Generating a small sieve is simple. To generate a sieve, say 10 bits wide, 1024k + i is calculated, where i loops from 0 to 1023. 10 steps of x/2 or (3x+1)/2 are done. After that a number on the form 3^p + r is obtained. If some of those numbers end up with the same p and r, all of them can be skipped, except the lowest one.

However, this method does not work for generating a large sieve. The reason is that the algorithm is slowed down by a Schlemiel the Painter’s algorithm. For each new entry in the table, the algorithm has to revisit all the previously generated entries. As the number of entries increases, the algorithm keeps slowing down, until it virtually grinds to a halt.

By analyzing the algorithm, I found that it could be implemented in a way that does not require revisiting all the previously generated entries for each new entry. The new algorithm makes it feasible to create large sieves. It works by creating entries that can be sorted in such a way that only a single pass over all the records is necessary.

A sieve that would use 2GB of memory covers 2 (because we remove even numbered bits in the end) * 2GB * 8 (bits per byte) = 32gbit = 2^35 = 34 359 738 368 bits. To generate this sieve, it is necessary to have a sortable table with the same number of entries. Each entry is 16 bytes (optimized using bitfields). 16 bytes * 34 359 738 368 entry = 512GB of temporary storage.

Unless one has a supercomputer with TBs of RAM, it is necessary to use disks for storage. I found a library called STXXL that implements STL for large datasets and includes algorithms that are efficient when using disk based storage. STXXL enabled me to easily create an app that manipulates the data in much the same way as I would with regular STL. The stxxl::sort is not in-place. It requires the same amount of disk space as the size of the data being sorted, to store the sorted runs during sorting. So another 512GB is required during the step that sorts the entries.

The same number of index records is also required, each is 64 bits + 8 bits = 9 bytes. This is less than the extra memory used by sorting the Collatz records, so the peak disk usage is 1TB.

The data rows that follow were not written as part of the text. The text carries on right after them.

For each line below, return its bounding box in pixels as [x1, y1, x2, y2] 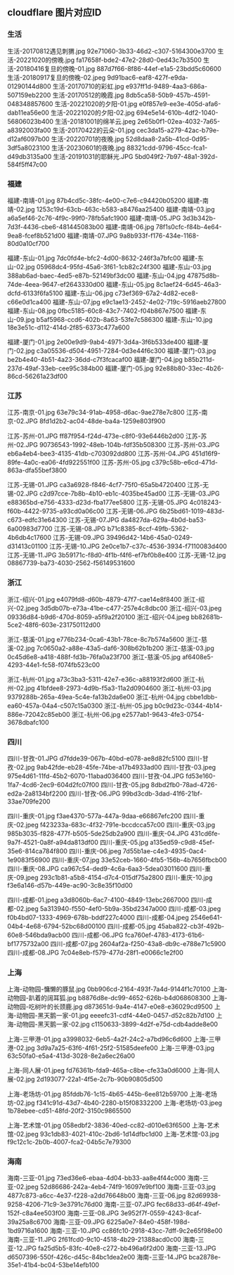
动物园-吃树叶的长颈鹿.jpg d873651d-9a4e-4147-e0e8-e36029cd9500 [7, 1002, 213, 1011]
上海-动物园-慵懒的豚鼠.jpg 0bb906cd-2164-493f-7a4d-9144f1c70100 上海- [7, 985, 228, 993]
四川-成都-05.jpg [107, 921, 157, 930]
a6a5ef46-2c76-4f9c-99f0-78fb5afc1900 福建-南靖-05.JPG [7, 214, 181, 222]
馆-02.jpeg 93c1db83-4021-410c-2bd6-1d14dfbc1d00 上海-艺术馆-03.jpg [7, 1130, 219, 1139]
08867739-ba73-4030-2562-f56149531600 [7, 559, 136, 567]
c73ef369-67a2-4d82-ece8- [115, 289, 199, 297]
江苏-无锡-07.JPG [68, 516, 119, 524]
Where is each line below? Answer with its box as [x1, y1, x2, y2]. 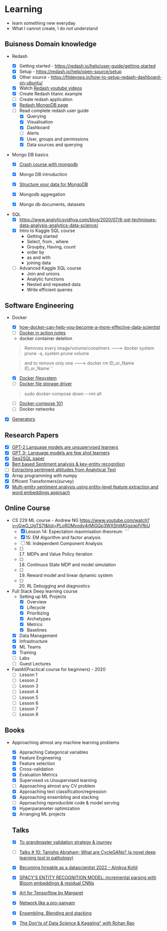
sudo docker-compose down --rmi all [24, 391, 102, 397]
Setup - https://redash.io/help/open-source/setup [19, 68, 122, 74]
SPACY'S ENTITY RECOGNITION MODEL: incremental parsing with [19, 874, 157, 880]
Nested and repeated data [26, 281, 81, 287]
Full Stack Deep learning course [11, 588, 78, 594]
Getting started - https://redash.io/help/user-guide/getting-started [19, 62, 156, 68]
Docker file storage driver [19, 381, 72, 387]
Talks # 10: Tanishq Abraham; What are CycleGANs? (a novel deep [19, 849, 156, 855]
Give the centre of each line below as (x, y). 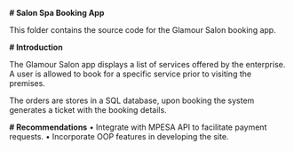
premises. (28, 83)
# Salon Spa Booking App (57, 13)
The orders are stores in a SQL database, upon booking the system (132, 100)
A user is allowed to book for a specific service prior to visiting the (130, 74)
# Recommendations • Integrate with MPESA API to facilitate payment (138, 127)
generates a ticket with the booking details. (88, 110)
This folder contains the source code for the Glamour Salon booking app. (143, 30)
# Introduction (36, 47)
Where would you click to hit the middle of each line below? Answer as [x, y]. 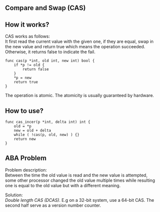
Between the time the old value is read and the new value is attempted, [76, 175]
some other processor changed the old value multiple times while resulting [80, 180]
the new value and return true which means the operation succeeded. [75, 47]
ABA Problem [26, 158]
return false [36, 69]
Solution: [14, 195]
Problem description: [26, 170]
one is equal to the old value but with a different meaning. [63, 185]
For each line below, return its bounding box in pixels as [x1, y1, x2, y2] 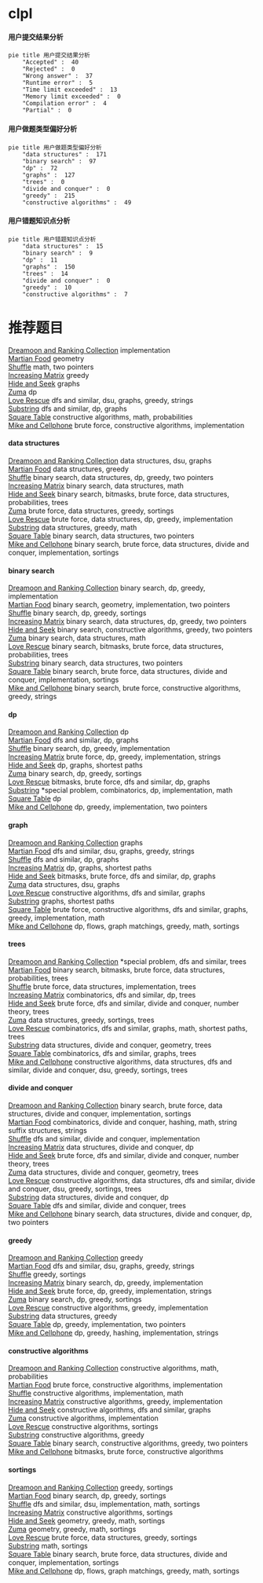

Adding 20% for overhead, I determined that around 1.2TB of disk space was required to generate a 2^35 sieve. At the time when I did this project, disks weren’t that large, so I set up several of my largest disks in a JBOD configuration to hold the temporary data. The single file on there, that was over 1TB at one point, is still the biggest file I’ve seen. It took around two weeks to run the app, during which time the disks were working continuously.

## Todo¶

- There is one unused 32 bit word used for padding in the interleaved step table. It might be worth it to extend the exp3 to this word, so that more steps can be done in one iteration.